→ **Work to complete**:
Give again, word for word, each line below starting at the one that contains "Hodnoty PSNR získané" and ending at the one that contains "prediktoru. Toto platí".

[Data items]
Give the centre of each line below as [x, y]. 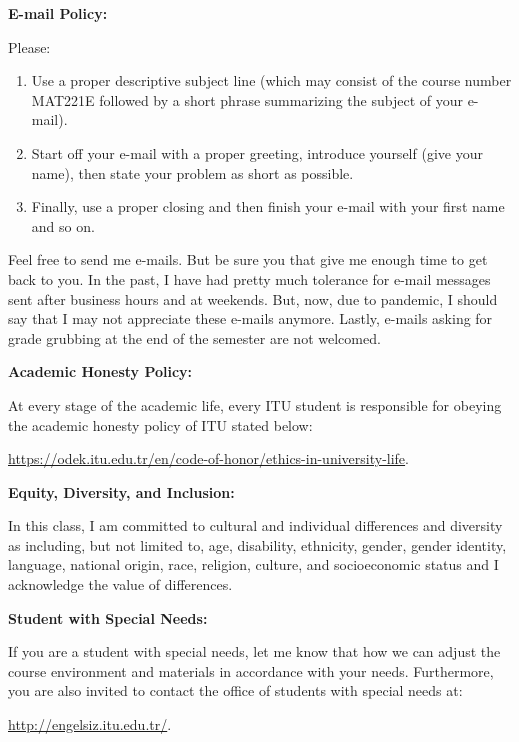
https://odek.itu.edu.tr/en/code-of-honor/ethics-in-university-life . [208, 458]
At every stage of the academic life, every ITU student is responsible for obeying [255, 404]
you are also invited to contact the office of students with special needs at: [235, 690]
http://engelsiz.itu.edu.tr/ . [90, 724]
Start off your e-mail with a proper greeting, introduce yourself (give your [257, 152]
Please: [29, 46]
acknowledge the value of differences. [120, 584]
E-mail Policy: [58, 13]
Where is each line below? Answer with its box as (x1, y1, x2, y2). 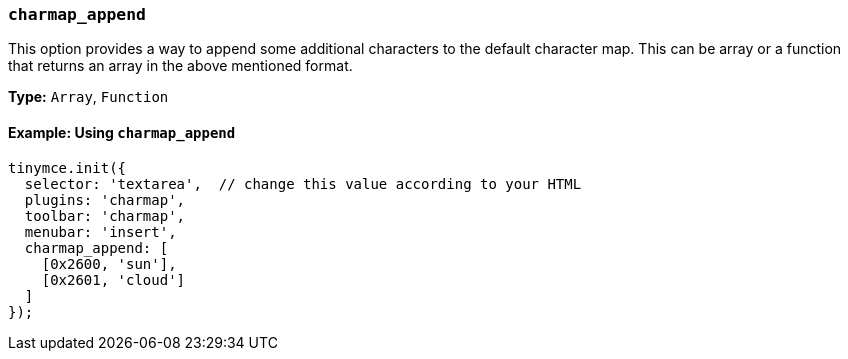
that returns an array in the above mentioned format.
* * *
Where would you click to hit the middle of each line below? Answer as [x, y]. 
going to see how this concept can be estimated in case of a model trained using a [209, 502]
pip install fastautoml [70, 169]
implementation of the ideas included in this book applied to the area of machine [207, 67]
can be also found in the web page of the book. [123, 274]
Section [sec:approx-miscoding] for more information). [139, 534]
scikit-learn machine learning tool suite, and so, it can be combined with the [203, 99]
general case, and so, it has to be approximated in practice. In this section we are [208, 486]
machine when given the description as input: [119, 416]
--
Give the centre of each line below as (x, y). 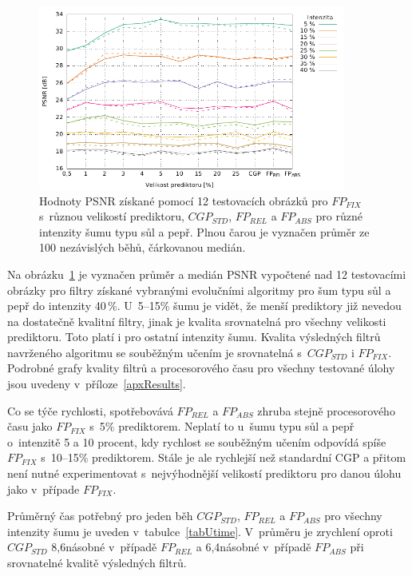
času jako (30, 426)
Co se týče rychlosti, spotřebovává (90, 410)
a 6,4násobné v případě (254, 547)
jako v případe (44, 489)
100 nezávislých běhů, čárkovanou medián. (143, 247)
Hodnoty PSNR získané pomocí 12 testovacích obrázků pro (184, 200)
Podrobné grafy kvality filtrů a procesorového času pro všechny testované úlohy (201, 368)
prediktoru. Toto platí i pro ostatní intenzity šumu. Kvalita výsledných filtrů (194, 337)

→ **Reply to the exercise**:
Hodnoty PSNR získané pomocí 12 testovacích obrázků pro (184, 200)
Podrobné grafy kvality filtrů a procesorového času pro všechny testované úlohy (201, 368)
prediktoru. Toto platí i pro ostatní intenzity šumu. Kvalita výsledných filtrů (194, 337)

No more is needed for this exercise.